Please use Python>=3.5.
To start the challenge interactively(recommended):
pip install -r requirements.txt
jupyter notebook
and open the challenge notebook.
If you prefer to just work on a script:
pip install pandas
python challenge.py
Your solution will be evaluated against the following criteria:
- pandas/numpy knowledge
- complexity (the lower the better)
- efficiency (use of GIL releasing / cythonized functions, memory use, etc.)
- ease of parallelization
- readability (PEP8 Standard)
- documentation
Due to high submission count with great differences in solution quality we evaluate all challenges first automatically.
- 30 points for correctness
- 30 points for speed rel to 60 sec.
- 20 points for memory rel to 1GB
- 10 points for doc
- 10 points for flake8 compliance
Please don't generate testdata in your submission. Your solution will be evaluated automatically and checked for correctness using an automated testuite on real data.
The SUM_INTERVAL
variable contains relative time intervals in days.
So the first means 7 days back until today (asof time writing this 2016-02-01).
The generated files contain 1000 distinct users which made visits over the timespan of one month.

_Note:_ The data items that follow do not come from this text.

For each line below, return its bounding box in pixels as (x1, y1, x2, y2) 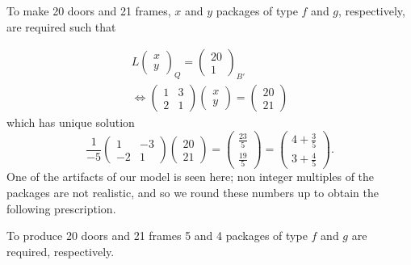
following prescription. (6, 200, 116, 217)
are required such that (6, 18, 116, 35)
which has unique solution (6, 114, 135, 131)
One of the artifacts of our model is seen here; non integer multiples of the (6, 168, 375, 185)
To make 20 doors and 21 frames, (6, 2, 171, 19)
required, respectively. (6, 242, 115, 259)
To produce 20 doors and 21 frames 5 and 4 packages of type (6, 227, 308, 244)
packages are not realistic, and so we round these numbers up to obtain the (6, 184, 379, 201)
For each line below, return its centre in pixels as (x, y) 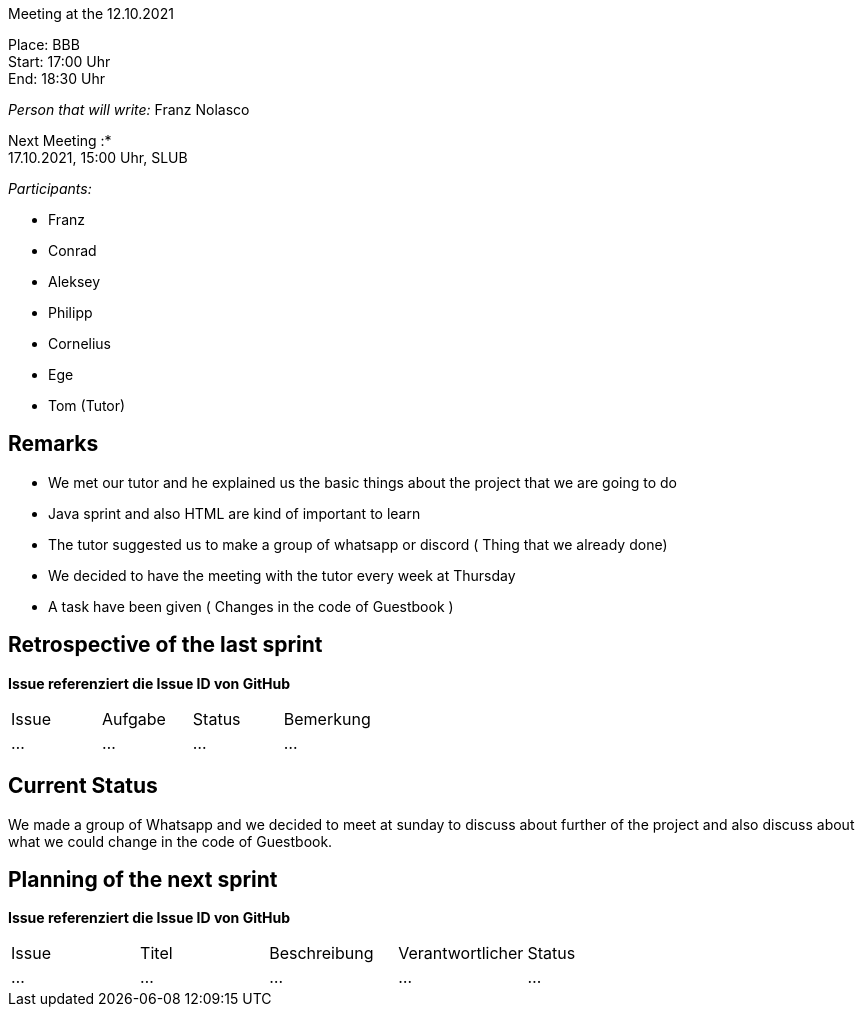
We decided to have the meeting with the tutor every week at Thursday (282, 575)
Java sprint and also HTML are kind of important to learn (234, 513)
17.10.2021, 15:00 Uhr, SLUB (98, 157)
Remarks (53, 444)
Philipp (70, 312)
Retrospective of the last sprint (165, 645)
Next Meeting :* (60, 140)
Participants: (50, 188)

Each visit has a value for feature a
, as awell as feature_b
assigned to it.
For each user calculate the sum of it's respective features for each time interval. The final output should be a dataframe or numpy matrix containing one row per user, an id column an the feature columns (N_users, 1 + N_intervals*N_features)
The feature columns are expected to be in descending order (in terms of days included, so 30 days feature A as the first column and 30 days feature B is second and so on). The resulting matrix should be ordered by the user ids.

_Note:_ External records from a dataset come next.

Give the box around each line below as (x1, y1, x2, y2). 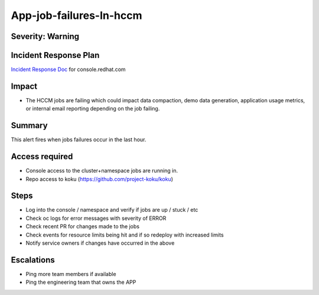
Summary (11, 121, 48, 131)
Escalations (11, 255, 56, 265)
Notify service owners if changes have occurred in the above (25, 239, 175, 247)
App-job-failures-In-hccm (11, 9, 142, 22)
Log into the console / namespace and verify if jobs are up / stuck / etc (25, 206, 198, 213)
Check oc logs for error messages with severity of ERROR (25, 215, 167, 222)
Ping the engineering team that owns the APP (25, 278, 136, 286)
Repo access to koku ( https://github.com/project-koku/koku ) (25, 175, 174, 183)
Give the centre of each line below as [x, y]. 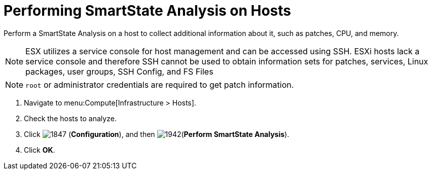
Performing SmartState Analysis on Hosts [148, 11]
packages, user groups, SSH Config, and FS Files [119, 71]
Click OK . [40, 150]
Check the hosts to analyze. [70, 118]
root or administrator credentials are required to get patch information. [160, 84]
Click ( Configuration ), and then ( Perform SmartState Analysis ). [157, 134]
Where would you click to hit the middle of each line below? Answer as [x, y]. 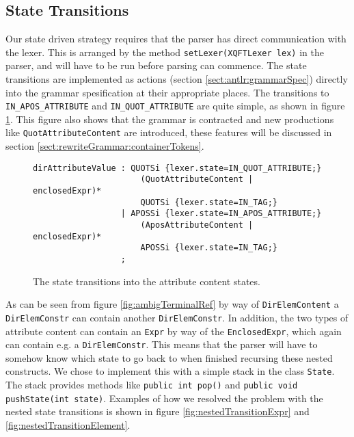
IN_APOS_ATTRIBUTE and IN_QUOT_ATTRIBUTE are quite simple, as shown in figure [175, 106]
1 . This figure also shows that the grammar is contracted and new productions [170, 119]
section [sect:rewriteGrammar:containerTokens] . [105, 146]
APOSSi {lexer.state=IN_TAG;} [209, 248]
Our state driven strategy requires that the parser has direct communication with [176, 39]
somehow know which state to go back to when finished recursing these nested [169, 357]
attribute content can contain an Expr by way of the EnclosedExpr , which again [174, 331]
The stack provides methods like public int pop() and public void [152, 385]
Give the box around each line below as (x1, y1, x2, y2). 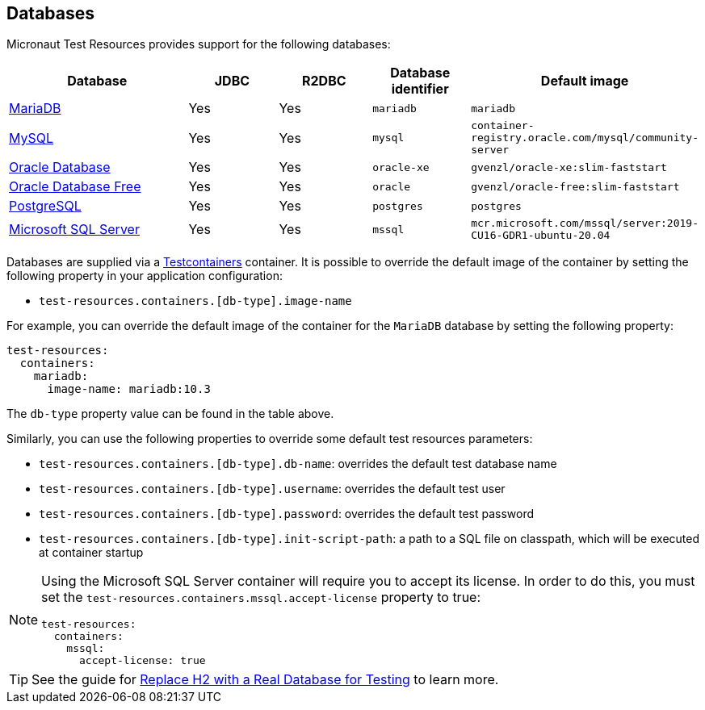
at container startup (39, 545, 144, 560)
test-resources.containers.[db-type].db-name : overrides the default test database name (39, 457, 557, 471)
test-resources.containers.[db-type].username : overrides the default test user (39, 482, 506, 496)
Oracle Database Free (9, 178, 141, 195)
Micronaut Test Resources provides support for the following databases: (6, 37, 391, 52)
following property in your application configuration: (6, 269, 283, 283)
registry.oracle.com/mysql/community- (471, 132, 699, 144)
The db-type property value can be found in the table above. (6, 407, 334, 421)

When the relative interval (-7, 0)
is given with the date 2017-02-01
the semantics
are to include features values within following time interval:
[2016-01-25 00:00:00; 2016-02-01 00:00:00)
You are encouraged to use the pandas library for this task but it is not required.
Please zip your solution including all files (do not include the generated data directory!) and send to us with the following naming schema:
cc_<name>_<last_name>.zip
Send each code challenge as a separate zip file!
Solutions that don't follow this convention can not be evaluated.